In the entries below, find the string "floor" and return each line holding it.

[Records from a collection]
□ □ □ □ □
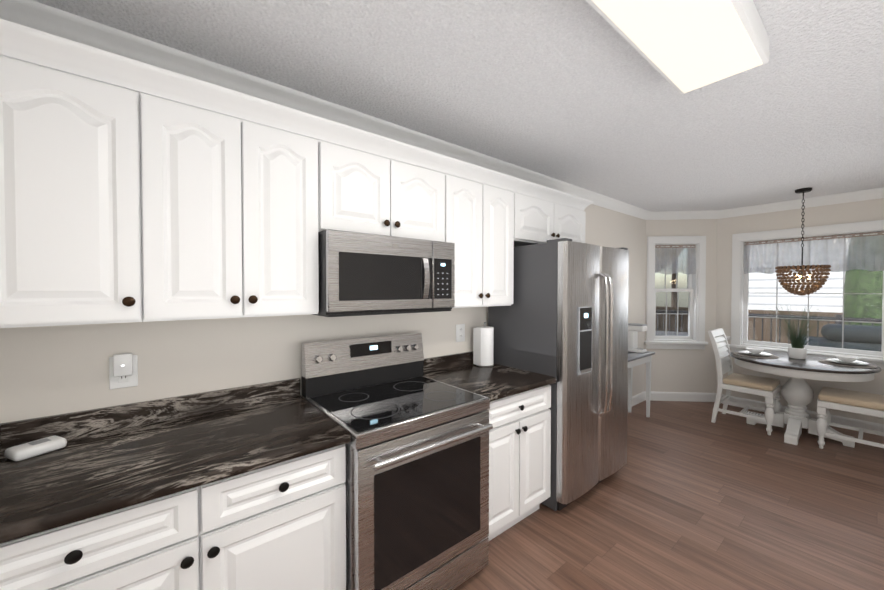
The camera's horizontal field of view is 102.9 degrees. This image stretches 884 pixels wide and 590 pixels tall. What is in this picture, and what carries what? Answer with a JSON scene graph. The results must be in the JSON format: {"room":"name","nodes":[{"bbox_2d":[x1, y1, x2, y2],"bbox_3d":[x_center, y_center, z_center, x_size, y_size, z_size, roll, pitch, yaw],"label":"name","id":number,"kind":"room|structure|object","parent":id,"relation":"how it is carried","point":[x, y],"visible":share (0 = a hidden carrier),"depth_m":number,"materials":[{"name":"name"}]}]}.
{"room":"kitchen","nodes":[
{"label":"kitchen","id":0,"kind":"room"},
{"bbox_2d":[0,198,883,423],"bbox_3d":[1.730,0.203,2.059,6.490,2.510,3.200,-1,1,-39],"label":"wall","id":1,"kind":"structure","parent":0,"point":[45,371],"depth_m":1.86,"materials":[{"name":"white paint"}]},
{"bbox_2d":[0,18,171,327],"bbox_3d":[-1.297,-0.351,1.254,0.475,0.896,0.327,-1,1,-39],"label":"upper cabinet","id":2,"kind":"object","parent":1,"relation":"attached to","point":[132,190],"depth_m":1.14,"materials":[{"name":"white wood"}]},
{"bbox_2d":[109,353,137,389],"bbox_3d":[-1.308,0.312,1.445,0.088,0.144,0.039,-1,1,-39],"label":"outlet","id":3,"kind":"object","parent":1,"relation":"attached to","point":[123,370],"visible":1,"depth_m":1.44,"materials":[{"name":"white plastic"}]},
{"bbox_2d":[168,70,323,320],"bbox_3d":[-0.939,-0.356,1.543,0.692,0.896,0.327,-1,1,-39],"label":"upper cabinet","id":4,"kind":"object","parent":1,"relation":"attached to","point":[246,172],"depth_m":1.43,"materials":[{"name":"white wood"}]},
{"bbox_2d":[324,118,447,241],"bbox_3d":[-0.376,-0.557,1.994,0.755,0.508,0.327,-1,1,-39],"label":"upper cabinet","id":5,"kind":"object","parent":1,"relation":"attached to","point":[374,183],"depth_m":1.83,"materials":[{"name":"white wood"}]},
{"bbox_2d":[312,229,454,316],"bbox_3d":[-0.340,-0.103,1.958,0.749,0.396,0.439,-1,1,-39],"label":"microwave","id":6,"kind":"object","parent":5,"relation":"attached to","point":[361,274],"visible":1,"depth_m":1.74,"materials":[{"name":"silver metal"}]},
{"bbox_2d":[0,0,883,219],"bbox_3d":[1.730,-1.004,2.038,6.190,0.094,2.900,-1,1,-39],"label":"crown molding","id":7,"kind":"structure","parent":1,"relation":"attached to","point":[51,20],"depth_m":1.83,"materials":[{"name":"white wood"}]},
{"bbox_2d":[456,324,464,341],"bbox_3d":[0.138,0.284,2.631,0.088,0.132,0.010,-1,1,-39],"label":"electrical outlet plate","id":8,"kind":"object","parent":1,"relation":"attached to","point":[460,332],"visible":1,"depth_m":2.63,"materials":[{"name":"white plastic"}]},
{"bbox_2d":[448,158,515,307],"bbox_3d":[0.165,-0.371,2.434,0.633,0.896,0.327,-1,1,-39],"label":"upper cabinet","id":9,"kind":"object","parent":1,"relation":"attached to","point":[481,200],"depth_m":2.30,"materials":[{"name":"white wood"}]},
{"bbox_2d":[516,178,587,246],"bbox_3d":[0.791,-0.614,2.935,0.973,0.426,0.327,-1,1,-39],"label":"upper cabinet","id":10,"kind":"object","parent":1,"relation":"attached to","point":[543,213],"depth_m":2.75,"materials":[{"name":"white wood"}]},
{"bbox_2d":[644,236,707,348],"bbox_3d":[3.110,-0.030,4.737,0.786,1.498,0.200,0,1,5],"label":"window","id":11,"kind":"structure","parent":1,"relation":"in","point":[696,290],"depth_m":4.68,"materials":[{"name":"white wood"}]},
{"bbox_2d":[655,245,695,274],"bbox_3d":[3.108,-0.471,4.711,0.526,0.394,0.066,0,1,4],"label":"valance curtain","id":12,"kind":"object","parent":11,"relation":"attached to","point":[671,259],"visible":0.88,"depth_m":4.71,"materials":[{"name":"beige fabric"}]},
{"bbox_2d":[627,336,883,431],"bbox_3d":[1.730,1.016,2.071,6.189,0.885,2.899,-1,1,-39],"label":"baseboard","id":13,"kind":"structure","parent":1,"relation":"attached to","point":[679,396],"depth_m":4.51,"materials":[{"name":"white wood"}]},
{"bbox_2d":[729,220,883,368],"bbox_3d":[4.184,-0.011,4.023,0.200,1.513,1.406,-1,1,-39],"label":"window","id":14,"kind":"structure","parent":1,"relation":"in","point":[739,309],"depth_m":4.14,"materials":[{"name":"white"}]},
{"bbox_2d":[744,231,883,273],"bbox_3d":[4.169,-0.454,4.004,0.068,0.404,1.146,-1,1,-39],"label":"valance curtain","id":15,"kind":"object","parent":14,"relation":"attached to","point":[847,252],"visible":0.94,"depth_m":3.92,"materials":[{"name":"beige fabric"}]},
{"bbox_2d":[33,0,883,211],"bbox_3d":[1.714,-1.111,2.024,6.750,0.120,3.500,-1,1,-39],"label":"ceiling","id":16,"kind":"structure","parent":0,"point":[584,94],"depth_m":1.75,"materials":[{"name":"white paint"}]},
{"bbox_2d":[586,0,769,93],"bbox_3d":[0.743,-0.982,1.152,1.240,0.106,0.310,-1,1,-39],"label":"light fixture","id":17,"kind":"object","parent":16,"relation":"attached to","point":[682,46],"visible":1,"depth_m":1.27,"materials":[{"name":"white plastic"}]},
{"bbox_2d":[775,188,830,295],"bbox_3d":[3.676,-0.533,3.593,0.399,1.084,0.398,-1,1,-39],"label":"pendant light","id":18,"kind":"object","parent":16,"relation":"hanging from","point":[816,285],"visible":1,"depth_m":3.54,"materials":[{"name":"brown wood"}]},
{"bbox_2d":[453,400,883,589],"bbox_3d":[1.714,1.488,2.067,6.750,0.060,3.500,-1,1,-39],"label":"floor","id":19,"kind":"structure","parent":0,"point":[689,495],"depth_m":2.28,"materials":[{"name":"wood"}]},
{"bbox_2d":[0,444,345,589],"bbox_3d":[-0.974,1.030,1.331,1.041,0.878,0.649,-1,1,-39],"label":"base cabinet","id":20,"kind":"object","parent":19,"relation":"on","point":[280,526],"visible":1,"depth_m":1.14,"materials":[{"name":"white wood"}]},
{"bbox_2d":[0,378,350,543],"bbox_3d":[-0.972,0.523,1.321,1.044,0.134,0.653,-1,1,-39],"label":"countertop","id":21,"kind":"structure","parent":20,"relation":"on","point":[107,459],"depth_m":1.26,"materials":[{"name":"stone"}]},
{"bbox_2d":[4,435,66,460],"bbox_3d":[-1.410,0.531,1.226,0.086,0.036,0.130,0,1,22],"label":"remote control","id":22,"kind":"object","parent":21,"relation":"on","point":[24,451],"visible":1,"depth_m":1.20,"materials":[{"name":"white plastic"}]},
{"bbox_2d":[301,332,492,589],"bbox_3d":[-0.228,0.859,1.839,0.751,1.204,0.729,-1,1,-39],"label":"range","id":23,"kind":"object","parent":19,"relation":"on","point":[417,482],"visible":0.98,"depth_m":1.64,"materials":[{"name":"silver metal"}]},
{"bbox_2d":[487,385,550,540],"bbox_3d":[0.278,1.014,2.341,0.655,0.878,0.649,-1,1,-39],"label":"base cabinet","id":24,"kind":"object","parent":19,"relation":"on","point":[519,461],"visible":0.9,"depth_m":2.11,"materials":[{"name":"white wood"}]},
{"bbox_2d":[423,351,555,401],"bbox_3d":[0.279,0.506,2.331,0.660,0.134,0.653,-1,1,-39],"label":"countertop","id":25,"kind":"structure","parent":24,"relation":"on","point":[464,372],"depth_m":2.30,"materials":[{"name":"stone"}]},
{"bbox_2d":[473,322,494,366],"bbox_3d":[0.320,0.363,2.639,0.150,0.326,0.150,-1,1,-39],"label":"paper towel holder","id":26,"kind":"object","parent":25,"relation":"on","point":[483,346],"visible":1,"depth_m":2.58,"materials":[{"name":"white paper"}]},
{"bbox_2d":[488,238,628,510],"bbox_3d":[0.955,0.536,2.773,0.910,1.819,0.752,-1,1,-39],"label":"fridge","id":27,"kind":"object","parent":19,"relation":"on","point":[562,319],"visible":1,"depth_m":2.43,"materials":[{"name":"grey metal"}]},
{"bbox_2d":[628,351,654,416],"bbox_3d":[2.051,1.045,3.951,0.850,0.761,0.310,-1,1,-39],"label":"side table","id":28,"kind":"object","parent":19,"relation":"on","point":[635,359],"visible":0.42,"depth_m":4.09,"materials":[{"name":"grey wood"}]},
{"bbox_2d":[628,323,646,352],"bbox_3d":[2.259,0.498,4.108,0.136,0.325,0.207,-1,1,-39],"label":"coffee maker","id":29,"kind":"object","parent":28,"relation":"on","point":[634,329],"visible":0.75,"depth_m":4.08,"materials":[{"name":"white plastic"}]},
{"bbox_2d":[708,328,780,434],"bbox_3d":[3.344,0.917,3.901,0.466,1.018,0.557,-1,1,-39],"label":"chair","id":30,"kind":"object","parent":19,"relation":"on","point":[769,389],"visible":0.88,"depth_m":3.87,"materials":[{"name":"white wood"}]},
{"bbox_2d":[744,411,764,415],"bbox_3d":[3.745,1.417,4.168,0.120,0.010,0.270,-1,1,-39],"label":"floor vent","id":31,"kind":"object","parent":19,"relation":"in","point":[752,413],"visible":0.42,"depth_m":4.20,"materials":[{"name":"white plastic"}]},
{"bbox_2d":[730,350,880,447],"bbox_3d":[3.664,1.045,3.634,1.080,0.770,1.080,-1,1,-39],"label":"dining table","id":32,"kind":"object","parent":19,"relation":"on","point":[797,393],"visible":0.92,"depth_m":3.51,"materials":[{"name":"white wood"}]},
{"bbox_2d":[733,348,778,358],"bbox_3d":[3.401,0.619,3.825,0.376,0.072,0.376,-1,1,-39],"label":"place setting","id":33,"kind":"object","parent":32,"relation":"on","point":[755,352],"visible":1,"depth_m":3.79,"materials":[{"name":"white ceramic"}]},
{"bbox_2d":[765,304,841,358],"bbox_3d":[3.729,0.375,3.677,0.606,0.565,0.626,-1,1,-39],"label":"potted plant","id":34,"kind":"object","parent":32,"relation":"on","point":[797,350],"visible":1,"depth_m":3.64,"materials":[{"name":"green plant"}]},
{"bbox_2d":[818,355,876,367],"bbox_3d":[3.887,0.627,3.382,0.376,0.072,0.376,-1,1,-39],"label":"place setting","id":35,"kind":"object","parent":32,"relation":"on","point":[846,361],"visible":1,"depth_m":3.34,"materials":[{"name":"white ceramic"}]},
{"bbox_2d":[816,387,883,448],"bbox_3d":[3.852,0.928,3.224,0.466,1.018,0.557,-1,1,-39],"label":"bench","id":36,"kind":"object","parent":19,"relation":"on","point":[864,403],"visible":0.92,"depth_m":3.23,"materials":[{"name":"white wood"}]},
{"label":"outside","id":37,"kind":"structure","parent":0,"visible":0},
{"bbox_3d":[12.029,2.538,12.275,85.000,0.100,80.000,-1,1,-39],"label":"ground","id":38,"kind":"structure","parent":37,"visible":0},
{"bbox_2d":[671,273,677,306],"bbox_3d":[13.610,-2.548,10.575,25.396,10.136,33.665,-1,1,-39],"label":"trees","id":39,"kind":"object","parent":38,"relation":"on","point":[673,300],"depth_m":17.95,"materials":[{"name":"green plant"}]},
{"bbox_2d":[656,306,841,343],"bbox_3d":[8.883,1.477,8.432,0.100,2.150,30.000,-1,1,-39],"label":"fence","id":40,"kind":"object","parent":38,"relation":"on","point":[766,335],"depth_m":9.06,"materials":[{"name":"brown wood"}]},
{"bbox_2d":[748,271,842,312],"bbox_3d":[17.605,-2.049,8.473,9.800,9.200,16.000,-1,1,-39],"label":"neighbouring house","id":41,"kind":"structure","parent":38,"relation":"on","point":[764,286],"depth_m":10.37,"materials":[{"name":"white"}]},
{"bbox_2d":[844,269,882,325],"bbox_3d":[9.867,0.117,4.558,2.940,5.000,6.170,-1,1,-39],"label":"hedge","id":42,"kind":"object","parent":38,"relation":"on","point":[870,282],"depth_m":6.45,"materials":[{"name":"green plant"}]},
{"bbox_3d":[5.500,2.066,5.197,3.240,1.080,9.200,-1,1,-39],"label":"deck","id":43,"kind":"object","parent":38,"relation":"on","visible":0},
{"bbox_2d":[655,331,687,335],"bbox_3d":[4.415,1.122,6.876,1.800,0.750,1.500,1,1,34],"label":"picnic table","id":44,"kind":"object","parent":43,"relation":"on","point":[657,333],"depth_m":6.84,"materials":[{"name":"grey wood"}]},
{"bbox_2d":[656,310,881,343],"bbox_3d":[6.662,0.921,6.084,0.080,1.179,9.036,-1,1,-39],"label":"railing","id":45,"kind":"object","parent":43,"relation":"on","point":[815,317],"depth_m":6.51,"materials":[{"name":"black wood"}]},
{"bbox_2d":[796,324,881,351],"bbox_3d":[5.604,0.974,4.684,1.360,1.120,0.600,1,1,42],"label":"outdoor sofa","id":46,"kind":"object","parent":43,"relation":"on","point":[855,343],"depth_m":4.59,"materials":[{"name":"grey fabric"}]}
]}
□ □ □ □ □
Written solution:
{"bbox_2d":[453,400,883,589],"bbox_3d":[1.714,1.488,2.067,6.750,0.060,3.500,-1,1,-39],"label":"floor","id":19,"kind":"structure","parent":0,"point":[689,495],"depth_m":2.28,"materials":[{"name":"wood"}]},
{"bbox_2d":[744,411,764,415],"bbox_3d":[3.745,1.417,4.168,0.120,0.010,0.270,-1,1,-39],"label":"floor vent","id":31,"kind":"object","parent":19,"relation":"in","point":[752,413],"visible":0.42,"depth_m":4.20,"materials":[{"name":"white plastic"}]},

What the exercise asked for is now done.